The Conversation continued, Nov. 21:


from Remi:  The term ‘Franco Americain’ was first used by the Canadien elite in New England in 1901 as an inclusive term to unite Canadiens and Acadians in the U.S. Simple Canadiens never used this term. David Vermette wrote he  never heard this term in his youth. See his article ‘Where did the term Franco American come from’. Since there were no Acadians in the Mid West there was no need for this term.  ‘Franco American’  came into general use when people no longer spoke French. Before that they were always ‘Canadien’.

Around 1700 the descendants of the French colonists in the St. Lawrence Valley began calling themselves Canadien, meaning French people who live in America. In 1760 when English American colonists invaded Canada many Canadiens shared their hatred of the British and some joined them in their revolutionary fight south of the border. The term French Canadian was a racist term coined by Lord Durham when he came to Canada in 1839 to make a report on the Patriotes and all of the people of Lower Canada who had failed in their attempt to create a French speaking republic in America. He called them “a people with no literature and no history” who must be assimilated.

Canadiens immigrants to the U.S. were unique because they thought of themselves as American before they came. “The French Canadian is as American as someone born in Boston” said civil war hero Edmond Mallet. George Kenngott, who edited a book on Lowell Mass. wrote  “The French Canadians objected to being called ‘foreigners, and counted themselves as Americans”. The American politician Henry Cabot Lodge, in a speech on immigration said “the French of Canada are one of the oldest settlements on this continent. They have been in a broad sense, Americans for generations, and their coming to the United States is merely a movement across an imaginary line from one part of America to another.”

I have spoken to Acadians in the Maritime provinces, the Magdalen Islands and Cajuns in Louisiana. They all speak with an identical accent and in an identical manner.

In the broad sense of the term Franco American includes not just US Americans but everyone in Canada also, since they are
Americans too.

from Dick: This is all very interesting to me.

My Dad was 100% French descended from people from Lower Canada in the rural area to the south of Quebec City.  He had a Master’s degree and was well read, but we never lived anywhere with any French-Canadian population.
He never had anything to say about this until I started to explore my roots at age 40, and thence went all in, with Chez Nous, and he and I traveled to Quebec in 1982, specifically St.

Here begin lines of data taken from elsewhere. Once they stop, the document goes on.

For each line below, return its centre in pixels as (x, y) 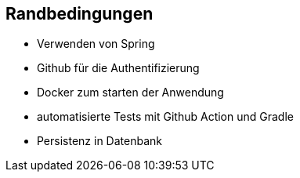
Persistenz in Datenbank (99, 141)
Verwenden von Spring (96, 44)
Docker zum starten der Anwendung (130, 93)
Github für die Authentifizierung (118, 68)
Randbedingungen (80, 14)
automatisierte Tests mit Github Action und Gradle (165, 117)
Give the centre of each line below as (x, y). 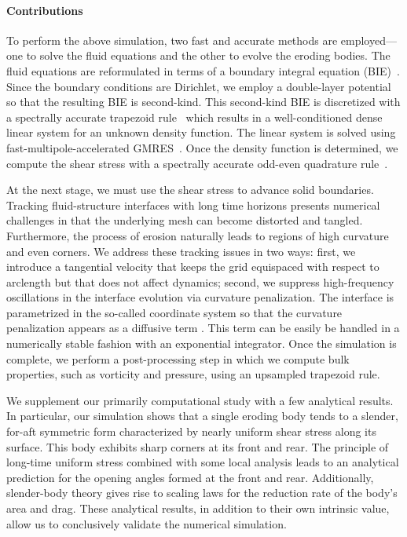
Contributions (45, 10)
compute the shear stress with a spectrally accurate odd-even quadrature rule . (197, 163)
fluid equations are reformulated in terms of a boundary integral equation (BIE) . (203, 70)
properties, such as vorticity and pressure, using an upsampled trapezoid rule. (193, 374)
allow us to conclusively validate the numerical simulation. (147, 523)
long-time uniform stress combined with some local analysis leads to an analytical (203, 462)
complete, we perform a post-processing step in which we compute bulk (178, 358)
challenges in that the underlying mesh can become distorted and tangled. (185, 220)
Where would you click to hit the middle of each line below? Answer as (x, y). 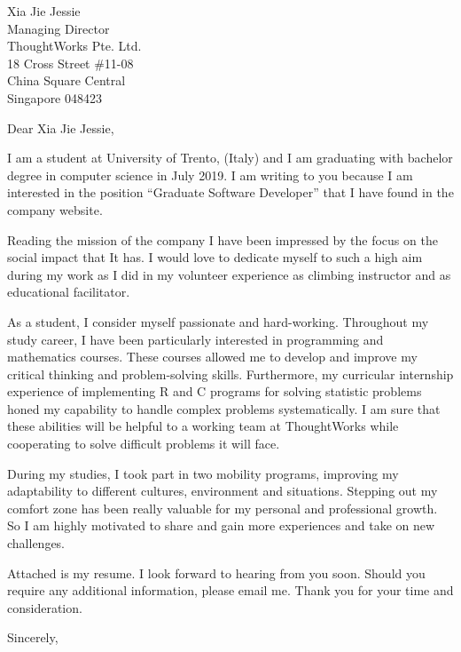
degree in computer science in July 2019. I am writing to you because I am (210, 175)
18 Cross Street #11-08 (70, 63)
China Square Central (66, 80)
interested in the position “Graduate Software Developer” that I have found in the (230, 192)
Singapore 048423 (55, 97)
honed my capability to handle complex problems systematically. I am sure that (224, 408)
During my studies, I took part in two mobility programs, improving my (203, 473)
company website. (55, 209)
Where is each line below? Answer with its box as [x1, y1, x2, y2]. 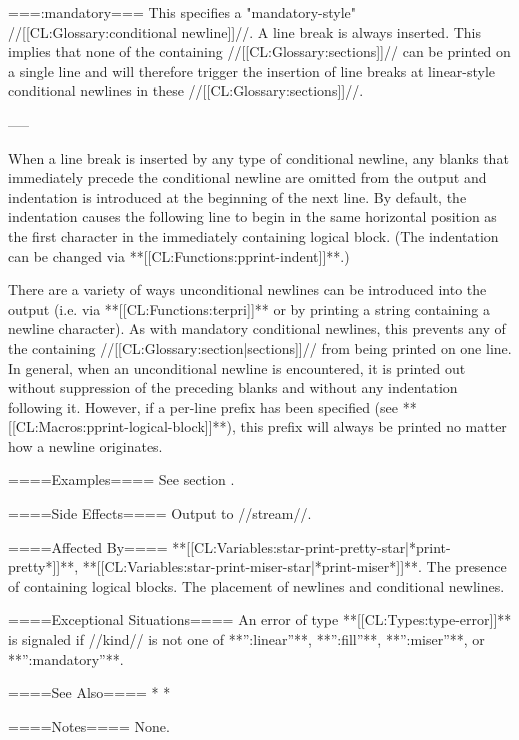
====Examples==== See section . [8, 469, 235, 490]
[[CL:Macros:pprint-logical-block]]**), [8, 416, 236, 437]
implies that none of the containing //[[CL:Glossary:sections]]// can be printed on [8, 41, 511, 62]
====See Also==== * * [8, 682, 171, 703]
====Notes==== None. [8, 715, 170, 736]
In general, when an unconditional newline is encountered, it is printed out [8, 357, 466, 378]
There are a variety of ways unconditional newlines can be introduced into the [8, 279, 487, 300]
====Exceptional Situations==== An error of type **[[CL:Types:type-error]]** [8, 609, 512, 630]
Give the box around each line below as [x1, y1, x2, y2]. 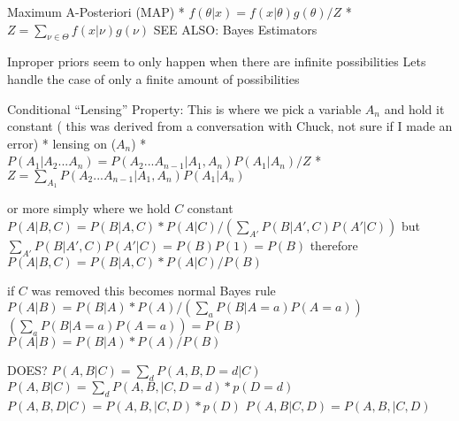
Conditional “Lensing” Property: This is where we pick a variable [7, 99, 362, 118]
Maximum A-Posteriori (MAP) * [7, 3, 185, 20]
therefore [310, 235, 358, 254]
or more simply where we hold [7, 199, 171, 218]
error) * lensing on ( [7, 134, 117, 152]
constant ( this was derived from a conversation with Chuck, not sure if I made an [7, 117, 453, 135]
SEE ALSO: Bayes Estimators [153, 19, 317, 38]
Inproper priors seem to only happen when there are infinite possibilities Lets [7, 52, 426, 71]
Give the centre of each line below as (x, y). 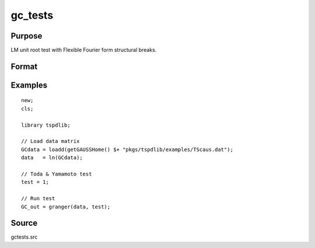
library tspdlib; (46, 125)
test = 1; (35, 182)
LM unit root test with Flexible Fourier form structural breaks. (84, 50)
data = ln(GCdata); (52, 158)
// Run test (38, 199)
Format (24, 66)
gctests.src (24, 237)
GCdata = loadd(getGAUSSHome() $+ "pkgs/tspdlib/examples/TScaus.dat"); (127, 149)
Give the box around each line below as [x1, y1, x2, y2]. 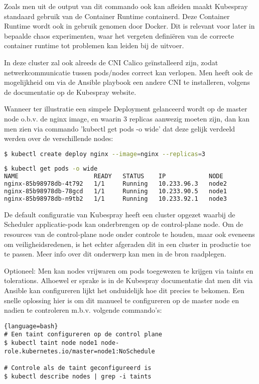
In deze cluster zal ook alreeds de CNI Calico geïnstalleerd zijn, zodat [4, 57, 218, 67]
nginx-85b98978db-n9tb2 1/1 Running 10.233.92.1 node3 [4, 195, 227, 202]
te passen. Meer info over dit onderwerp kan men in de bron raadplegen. [4, 248, 226, 259]
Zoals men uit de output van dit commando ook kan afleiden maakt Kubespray [4, 1, 248, 11]
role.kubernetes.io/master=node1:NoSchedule [4, 347, 155, 355]
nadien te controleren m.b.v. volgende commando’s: [4, 305, 162, 315]
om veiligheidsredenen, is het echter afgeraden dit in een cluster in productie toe [4, 238, 251, 249]
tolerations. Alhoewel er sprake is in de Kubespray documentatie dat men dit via [4, 275, 253, 286]
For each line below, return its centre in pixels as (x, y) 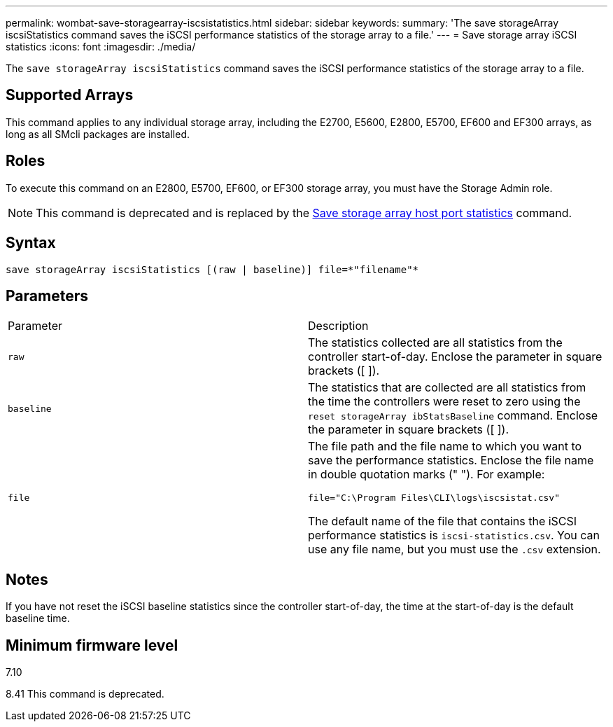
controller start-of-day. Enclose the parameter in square (455, 357)
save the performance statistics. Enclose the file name (451, 461)
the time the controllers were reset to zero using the (444, 402)
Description (338, 326)
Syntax (31, 243)
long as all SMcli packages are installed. (98, 134)
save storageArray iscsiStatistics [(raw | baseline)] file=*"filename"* (212, 269)
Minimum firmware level (92, 645)
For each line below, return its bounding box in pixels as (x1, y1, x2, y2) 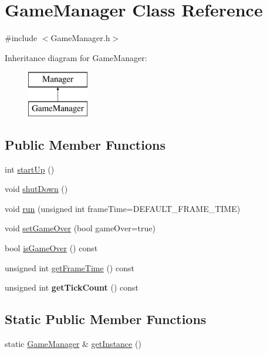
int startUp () (5, 163, 55, 175)
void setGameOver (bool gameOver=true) (5, 222, 156, 234)
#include (5, 32, 38, 44)
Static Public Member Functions (5, 310, 207, 328)
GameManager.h (50, 32, 110, 44)
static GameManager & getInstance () (5, 338, 141, 350)
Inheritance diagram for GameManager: (5, 51, 147, 63)
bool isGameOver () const (5, 242, 98, 254)
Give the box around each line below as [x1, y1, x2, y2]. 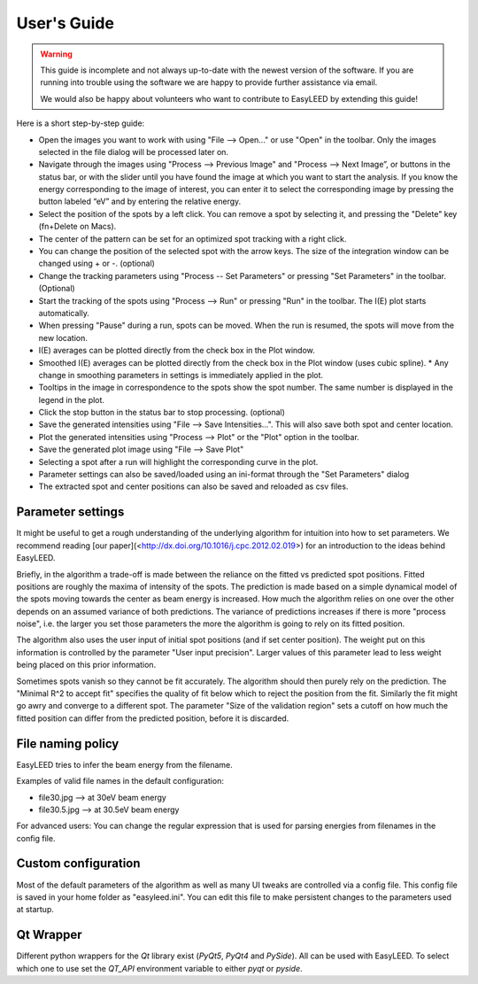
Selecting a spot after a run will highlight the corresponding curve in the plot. [38, 456, 319, 467]
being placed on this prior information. [16, 660, 157, 670]
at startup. [16, 904, 55, 915]
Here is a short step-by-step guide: [16, 118, 145, 128]
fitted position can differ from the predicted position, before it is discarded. [16, 713, 289, 724]
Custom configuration [16, 856, 141, 872]
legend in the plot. [38, 394, 105, 405]
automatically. [38, 307, 90, 318]
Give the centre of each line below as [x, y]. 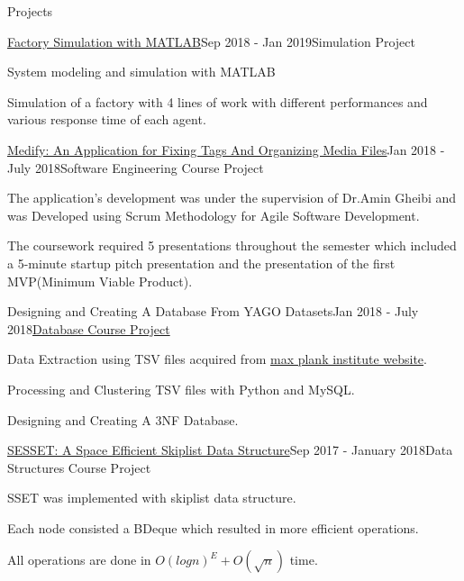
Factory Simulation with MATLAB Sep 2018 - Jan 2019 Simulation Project [211, 41]
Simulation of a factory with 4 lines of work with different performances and [218, 101]
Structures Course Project [79, 467]
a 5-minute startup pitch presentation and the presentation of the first [201, 263]
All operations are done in [79, 560]
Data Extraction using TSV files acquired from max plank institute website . [217, 359]
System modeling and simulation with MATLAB [141, 72]
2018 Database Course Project [89, 328]
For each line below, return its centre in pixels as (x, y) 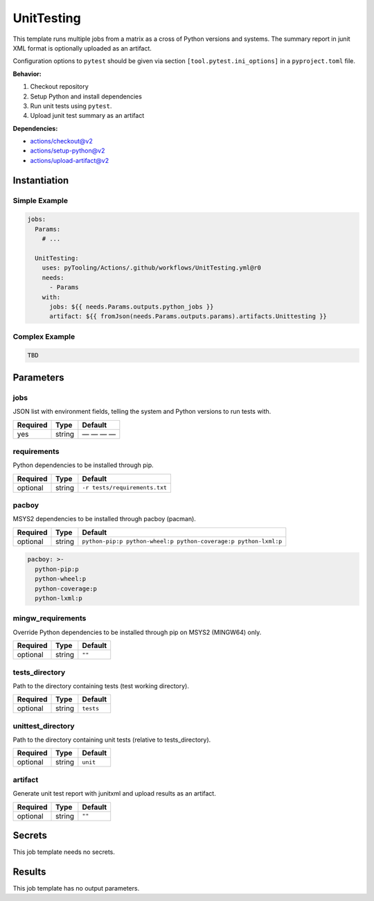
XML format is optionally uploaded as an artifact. (82, 48)
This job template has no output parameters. (76, 888)
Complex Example (44, 336)
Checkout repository (60, 87)
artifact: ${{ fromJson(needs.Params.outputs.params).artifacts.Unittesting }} (188, 316)
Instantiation (41, 180)
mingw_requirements (50, 618)
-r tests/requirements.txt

Henri Bellechasse (Levis) plus Montreal and Quebec City (staying in dormitories at McGill and Laval).
I’m sure it was not easy out on the prairie for the migrant Canadiens.  I vividly remember a sentence in a pioneer memory from Walsh County (Grafton area) in the old days.  The writer was F-C, and said her mother admonished the kids to “never trust an Indian or a Norwegian”.  I’m pretty sure this kind of suspicion and distrust crossed ethnic boundaries for others as well, especially considering language and religion differences.